Certa vez, em sessão com uma psicanalista que me atendeu durante algum tempo, ao mencionar a importância da prática de yoga no meu cotidiano e tentar aproximar isso da psicanálise, fui acusada, por ela, de que eu estaria tentando forçar esta relação. Isso já tem algum tempo, foi antes de eu começar a atender como psicanalista. De lá pra cá, venho me perguntando sobre isso a cada vez que me coloco a meditar, e a me analisar. E tive encontros com algumas pessoas, textos e aulas que foram me trazendo novos elementos para seguir pensando sobre isso.

Para este texto aqui, e sem a pretensão de esgotar o que poderia ser falar dessa relação que talvez eu esteja querendo forçar, pensei em começar pelo primeiro material que uma pessoa amiga (escritora e psicanalista) me indicou, chamado Freud and Yoga: Two Philosophies of Mind Compared*.O livro, que só encontramos em inglês, me interessou imediatamente pois eu me senti convocada a dar uma resposta à minha analista, ou melhor, a mim mesma que, diante da pontuação dela, precisei buscar.

Outros livros, conversas e experimentações chegaram, e estou tecendo esse caminho de fazer uma composição rigorosa entre dois mundos que podem estar tão distantes quanto podem sim, se aproximarem, para algum potente entrelaço.

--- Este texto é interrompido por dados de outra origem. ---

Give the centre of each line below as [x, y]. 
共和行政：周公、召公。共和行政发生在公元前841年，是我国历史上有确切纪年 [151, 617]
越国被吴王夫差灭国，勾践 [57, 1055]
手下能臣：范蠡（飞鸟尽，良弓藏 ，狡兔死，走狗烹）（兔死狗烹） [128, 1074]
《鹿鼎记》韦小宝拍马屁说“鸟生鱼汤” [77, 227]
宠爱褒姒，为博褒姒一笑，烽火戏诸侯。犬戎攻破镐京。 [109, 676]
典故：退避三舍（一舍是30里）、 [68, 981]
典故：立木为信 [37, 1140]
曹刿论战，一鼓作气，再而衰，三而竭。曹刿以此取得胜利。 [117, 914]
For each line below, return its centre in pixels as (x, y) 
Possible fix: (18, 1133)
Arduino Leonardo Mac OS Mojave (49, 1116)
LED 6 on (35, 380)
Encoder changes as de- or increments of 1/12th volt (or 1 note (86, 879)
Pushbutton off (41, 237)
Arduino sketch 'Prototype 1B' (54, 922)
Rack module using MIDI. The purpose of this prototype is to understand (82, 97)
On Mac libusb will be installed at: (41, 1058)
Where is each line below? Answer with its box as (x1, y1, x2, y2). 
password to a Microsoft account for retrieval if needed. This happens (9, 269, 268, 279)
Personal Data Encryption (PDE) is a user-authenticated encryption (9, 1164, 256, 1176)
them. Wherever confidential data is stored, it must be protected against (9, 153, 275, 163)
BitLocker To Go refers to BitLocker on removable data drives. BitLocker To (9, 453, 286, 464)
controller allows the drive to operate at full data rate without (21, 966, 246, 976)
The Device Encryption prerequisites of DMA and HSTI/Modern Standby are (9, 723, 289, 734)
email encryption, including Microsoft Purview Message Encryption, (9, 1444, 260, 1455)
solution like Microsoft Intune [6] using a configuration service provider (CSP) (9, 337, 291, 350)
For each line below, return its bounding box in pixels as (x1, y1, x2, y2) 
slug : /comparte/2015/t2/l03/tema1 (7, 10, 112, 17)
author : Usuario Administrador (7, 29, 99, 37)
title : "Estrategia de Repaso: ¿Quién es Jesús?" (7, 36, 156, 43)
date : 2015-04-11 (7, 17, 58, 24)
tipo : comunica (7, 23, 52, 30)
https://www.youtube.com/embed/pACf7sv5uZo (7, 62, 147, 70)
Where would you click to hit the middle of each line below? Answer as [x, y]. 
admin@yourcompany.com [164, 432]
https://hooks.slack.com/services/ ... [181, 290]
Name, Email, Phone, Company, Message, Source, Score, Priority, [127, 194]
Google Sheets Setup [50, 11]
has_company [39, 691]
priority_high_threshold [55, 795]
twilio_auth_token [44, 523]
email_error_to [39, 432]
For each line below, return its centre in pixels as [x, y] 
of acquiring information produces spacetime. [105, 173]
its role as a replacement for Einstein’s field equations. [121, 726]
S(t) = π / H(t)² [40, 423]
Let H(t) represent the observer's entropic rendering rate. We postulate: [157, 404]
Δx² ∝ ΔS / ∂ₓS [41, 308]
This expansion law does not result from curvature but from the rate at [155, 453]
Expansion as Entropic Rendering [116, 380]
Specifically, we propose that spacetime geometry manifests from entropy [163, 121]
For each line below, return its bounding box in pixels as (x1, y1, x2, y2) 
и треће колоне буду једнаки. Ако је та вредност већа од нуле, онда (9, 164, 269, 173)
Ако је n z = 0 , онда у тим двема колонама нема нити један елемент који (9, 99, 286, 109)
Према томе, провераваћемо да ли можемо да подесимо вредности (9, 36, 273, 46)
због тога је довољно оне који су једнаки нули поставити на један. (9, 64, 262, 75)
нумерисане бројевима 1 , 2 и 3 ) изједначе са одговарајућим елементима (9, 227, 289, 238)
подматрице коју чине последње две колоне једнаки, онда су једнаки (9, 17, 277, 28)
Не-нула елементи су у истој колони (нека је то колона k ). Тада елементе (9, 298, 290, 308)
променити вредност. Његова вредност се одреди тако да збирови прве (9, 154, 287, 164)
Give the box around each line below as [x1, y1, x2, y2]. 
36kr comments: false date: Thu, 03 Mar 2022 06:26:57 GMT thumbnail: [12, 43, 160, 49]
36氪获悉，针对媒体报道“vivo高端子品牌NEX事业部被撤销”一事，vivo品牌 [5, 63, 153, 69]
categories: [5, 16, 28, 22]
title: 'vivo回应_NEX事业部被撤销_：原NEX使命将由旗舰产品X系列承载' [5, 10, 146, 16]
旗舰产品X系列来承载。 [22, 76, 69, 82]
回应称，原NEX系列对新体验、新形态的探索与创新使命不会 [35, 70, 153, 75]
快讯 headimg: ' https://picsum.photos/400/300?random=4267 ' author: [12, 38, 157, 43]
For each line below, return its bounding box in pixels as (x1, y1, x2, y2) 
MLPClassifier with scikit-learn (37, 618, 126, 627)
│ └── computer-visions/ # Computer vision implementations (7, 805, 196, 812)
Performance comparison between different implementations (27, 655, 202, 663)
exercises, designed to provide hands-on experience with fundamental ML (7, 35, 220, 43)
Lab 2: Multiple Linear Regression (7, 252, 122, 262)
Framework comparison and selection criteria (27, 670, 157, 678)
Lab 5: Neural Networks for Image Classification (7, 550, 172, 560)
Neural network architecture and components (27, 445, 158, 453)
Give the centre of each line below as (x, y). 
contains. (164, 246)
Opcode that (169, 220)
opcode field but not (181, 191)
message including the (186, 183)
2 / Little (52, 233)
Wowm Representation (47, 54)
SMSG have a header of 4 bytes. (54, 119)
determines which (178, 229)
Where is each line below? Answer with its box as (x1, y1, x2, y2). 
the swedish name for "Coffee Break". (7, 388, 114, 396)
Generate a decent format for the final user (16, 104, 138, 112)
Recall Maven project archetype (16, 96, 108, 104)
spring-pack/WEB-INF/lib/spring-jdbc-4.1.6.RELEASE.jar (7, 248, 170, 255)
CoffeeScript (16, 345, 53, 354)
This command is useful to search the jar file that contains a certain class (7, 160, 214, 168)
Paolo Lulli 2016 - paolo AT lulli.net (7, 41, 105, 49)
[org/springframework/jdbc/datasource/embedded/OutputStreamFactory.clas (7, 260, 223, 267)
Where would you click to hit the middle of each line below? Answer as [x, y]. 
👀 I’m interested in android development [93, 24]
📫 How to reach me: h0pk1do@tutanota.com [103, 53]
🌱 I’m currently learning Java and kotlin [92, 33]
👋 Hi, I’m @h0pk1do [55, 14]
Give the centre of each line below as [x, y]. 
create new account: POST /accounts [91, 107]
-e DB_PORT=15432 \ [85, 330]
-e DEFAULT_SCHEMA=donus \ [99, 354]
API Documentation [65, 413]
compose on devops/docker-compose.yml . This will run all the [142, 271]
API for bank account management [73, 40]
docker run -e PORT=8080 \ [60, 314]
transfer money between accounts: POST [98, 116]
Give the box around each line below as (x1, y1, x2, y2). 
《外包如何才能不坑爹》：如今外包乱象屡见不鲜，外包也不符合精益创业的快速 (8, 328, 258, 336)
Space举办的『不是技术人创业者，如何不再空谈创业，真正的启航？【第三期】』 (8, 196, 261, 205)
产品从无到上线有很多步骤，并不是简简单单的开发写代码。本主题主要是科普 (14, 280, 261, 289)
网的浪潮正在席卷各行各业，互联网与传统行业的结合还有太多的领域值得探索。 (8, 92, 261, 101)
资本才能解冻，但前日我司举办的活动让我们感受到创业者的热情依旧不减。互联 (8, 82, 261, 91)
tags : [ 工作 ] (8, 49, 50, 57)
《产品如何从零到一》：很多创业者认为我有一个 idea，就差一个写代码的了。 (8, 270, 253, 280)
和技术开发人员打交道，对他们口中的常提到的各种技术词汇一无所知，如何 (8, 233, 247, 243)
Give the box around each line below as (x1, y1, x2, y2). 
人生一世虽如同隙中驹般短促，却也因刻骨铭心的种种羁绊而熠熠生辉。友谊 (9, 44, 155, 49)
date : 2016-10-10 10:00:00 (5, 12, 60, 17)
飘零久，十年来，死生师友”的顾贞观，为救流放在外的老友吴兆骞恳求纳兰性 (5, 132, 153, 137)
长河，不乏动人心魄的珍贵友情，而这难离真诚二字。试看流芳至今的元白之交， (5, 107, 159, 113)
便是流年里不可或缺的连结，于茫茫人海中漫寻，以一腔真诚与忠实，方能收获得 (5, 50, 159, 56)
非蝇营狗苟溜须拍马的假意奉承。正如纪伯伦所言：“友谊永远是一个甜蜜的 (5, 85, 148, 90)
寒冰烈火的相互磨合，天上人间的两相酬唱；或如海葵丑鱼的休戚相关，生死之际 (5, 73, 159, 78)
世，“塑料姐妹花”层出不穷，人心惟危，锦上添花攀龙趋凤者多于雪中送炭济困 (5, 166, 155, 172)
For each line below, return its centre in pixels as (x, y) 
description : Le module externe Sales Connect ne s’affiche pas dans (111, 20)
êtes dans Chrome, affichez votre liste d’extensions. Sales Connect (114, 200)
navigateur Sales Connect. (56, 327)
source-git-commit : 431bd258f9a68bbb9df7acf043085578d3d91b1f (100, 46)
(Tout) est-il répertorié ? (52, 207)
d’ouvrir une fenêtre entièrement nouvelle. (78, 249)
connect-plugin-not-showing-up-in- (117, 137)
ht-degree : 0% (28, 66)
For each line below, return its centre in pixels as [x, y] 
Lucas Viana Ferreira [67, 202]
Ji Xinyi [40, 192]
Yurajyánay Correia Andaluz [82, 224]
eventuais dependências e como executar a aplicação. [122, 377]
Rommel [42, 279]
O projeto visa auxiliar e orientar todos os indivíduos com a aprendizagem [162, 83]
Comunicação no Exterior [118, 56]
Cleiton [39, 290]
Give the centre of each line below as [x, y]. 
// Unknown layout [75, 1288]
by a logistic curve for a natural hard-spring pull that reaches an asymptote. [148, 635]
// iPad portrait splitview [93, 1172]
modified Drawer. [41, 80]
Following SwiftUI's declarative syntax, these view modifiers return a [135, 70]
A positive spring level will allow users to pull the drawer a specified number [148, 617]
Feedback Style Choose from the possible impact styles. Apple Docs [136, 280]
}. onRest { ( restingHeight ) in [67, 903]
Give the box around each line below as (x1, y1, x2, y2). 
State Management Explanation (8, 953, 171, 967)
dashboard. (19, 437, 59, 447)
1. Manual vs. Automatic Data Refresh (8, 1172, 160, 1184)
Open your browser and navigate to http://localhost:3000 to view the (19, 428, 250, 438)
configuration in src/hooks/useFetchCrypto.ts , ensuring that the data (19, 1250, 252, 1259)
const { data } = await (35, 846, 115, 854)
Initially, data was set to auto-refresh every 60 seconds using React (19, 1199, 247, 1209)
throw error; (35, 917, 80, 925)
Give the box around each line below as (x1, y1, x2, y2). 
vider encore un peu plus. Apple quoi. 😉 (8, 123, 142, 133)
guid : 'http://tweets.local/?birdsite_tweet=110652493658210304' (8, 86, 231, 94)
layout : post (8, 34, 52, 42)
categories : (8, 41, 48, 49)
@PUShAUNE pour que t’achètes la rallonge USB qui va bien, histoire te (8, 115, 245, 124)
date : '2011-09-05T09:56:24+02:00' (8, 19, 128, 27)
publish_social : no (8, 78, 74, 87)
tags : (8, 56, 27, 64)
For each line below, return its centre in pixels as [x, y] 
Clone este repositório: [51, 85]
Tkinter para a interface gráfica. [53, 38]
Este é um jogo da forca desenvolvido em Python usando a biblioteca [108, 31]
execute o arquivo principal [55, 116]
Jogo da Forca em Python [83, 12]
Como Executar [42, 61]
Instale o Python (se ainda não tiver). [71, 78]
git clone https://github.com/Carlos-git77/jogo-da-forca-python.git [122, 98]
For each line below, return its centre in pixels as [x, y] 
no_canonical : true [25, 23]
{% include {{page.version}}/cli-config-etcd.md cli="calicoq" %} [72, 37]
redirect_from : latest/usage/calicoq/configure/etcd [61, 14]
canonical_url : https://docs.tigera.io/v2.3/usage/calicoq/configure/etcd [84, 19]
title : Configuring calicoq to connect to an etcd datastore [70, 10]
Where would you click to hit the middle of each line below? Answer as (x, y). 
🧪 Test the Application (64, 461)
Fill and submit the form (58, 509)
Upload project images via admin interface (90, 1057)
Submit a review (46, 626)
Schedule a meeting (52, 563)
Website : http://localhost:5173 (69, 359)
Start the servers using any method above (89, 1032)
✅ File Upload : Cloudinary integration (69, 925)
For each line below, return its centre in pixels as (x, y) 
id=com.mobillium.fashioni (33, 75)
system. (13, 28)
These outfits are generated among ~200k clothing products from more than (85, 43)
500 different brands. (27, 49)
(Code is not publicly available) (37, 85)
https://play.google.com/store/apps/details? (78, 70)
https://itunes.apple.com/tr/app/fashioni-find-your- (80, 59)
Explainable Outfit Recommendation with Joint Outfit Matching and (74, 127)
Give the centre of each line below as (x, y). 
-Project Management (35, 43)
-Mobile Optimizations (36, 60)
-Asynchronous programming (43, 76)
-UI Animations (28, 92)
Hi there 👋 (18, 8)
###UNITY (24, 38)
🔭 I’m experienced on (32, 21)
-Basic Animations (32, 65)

Atualmente pratico yoga e psicanálise. Yoga como uma prática que se atualiza no corpo, e que vem através de uma relação com alguém que transmite as técnicas necessárias para o alcance de um estado diferente de percepção. Psicanálise como uma prática que se atualiza no encontro de corpos, numa relação transferencial que pode produzir efeitos surpreendentes. Em ambas as práticas, um exercício que pode ser clínico, político e ético. 

Como psicanalista, o Yoga é principalmente uma das ferramentas que utilizo para me preparar para atender as pessoas que me procuram e que confiam a mim essa escuta que precisa estar ali de alguma maneira desvinculada (esvaziada) do sujeito (Fabiana). Como yogini, a psicanálise é como essa ferramenta que sempre vai colocar em questão a função que o Yoga tem e pode ter na minha vida, como causa do meu próprio desejo. Ou ainda, nas palavras do Perci, “no lugar da imagem e do buraco, a dobra intensiva, o riso beatífico. Não o que se vê, mas a condição pulsional de ver. Ingressamos assim no campo do imperceptível, no elemento da força”(Schiavon, J. P., 2019, p. 175). Quero dizer com isso que há algo no yoga que diz de um elemento de força pessoal, e singular, por onde consigo acesso. 

Se pudermos deixar um pouco de lado as diferenças entre ambas as práticas, isso que ainda não sei bem dizer o que é, mas que também as distancia, e junto com Hellfried Krusche** (2014) quisermos começar a perceber as semelhanças, digo que, do ponto de vista freudiano (podemos olhar ainda outros) veremos:

“no yoga você fortalece a consciência praticando exercícios apropriados. Na Psicanálise usamos a linguagem para tentar tornar o inconsciente consciente passando pelo pré-consciente. Nos dois casos, usamos o veículo do relacionamento para conseguir isso” (p.15).

Essa é uma investigação muito pessoal em que vou alinhavando com o que de mais contemporâneo posso buscar na minha prática clínica e também yóguica. E muitas vezes, gostaria de aqui expor que, tomo yoga como espiritual. Uma prática que que vai buscar em Freud, Patanjali, Guru Nanak e Lacan seus fundamentos, querendo avançar com Deligny, Ligia Klark, Deleuze e Guattari, Roberto Simões, Carla Ferro e tantos poetas, psicanalistas e xamãs desse tempo, no território em que vivo e me movimento, atualizando e sendo atualizada, em constante devir. 

Por isso, eu sei, essa conversa está só no começo.

* O livro “Freud and Yoga: Two Philosophies of Mind Compared” foi publicado em 2 de dezembro de 2014. Nesta obra, o grande mestre de yoga T.K.V. Desikachar e o eminente psicanalista Hellfried Krusche exploram quarenta ditos clássicos, ou sutras, sob a perspectiva de suas respectivas disciplinas. Através de conversas claras e francas, ilustradas por estudos de caso da clínica e do shala, esses dois especialistas explicam os conceitos, termos, forças e processos em suas tradições.

** Este autor pratica yoga há cerca de 35 anos. De 1993 a 2012 trabalhou com o mestre indiano de yoga TKV Desikachar de Madras, Índia, estudando as semelhanças e diferenças entre yoga e psicanálise.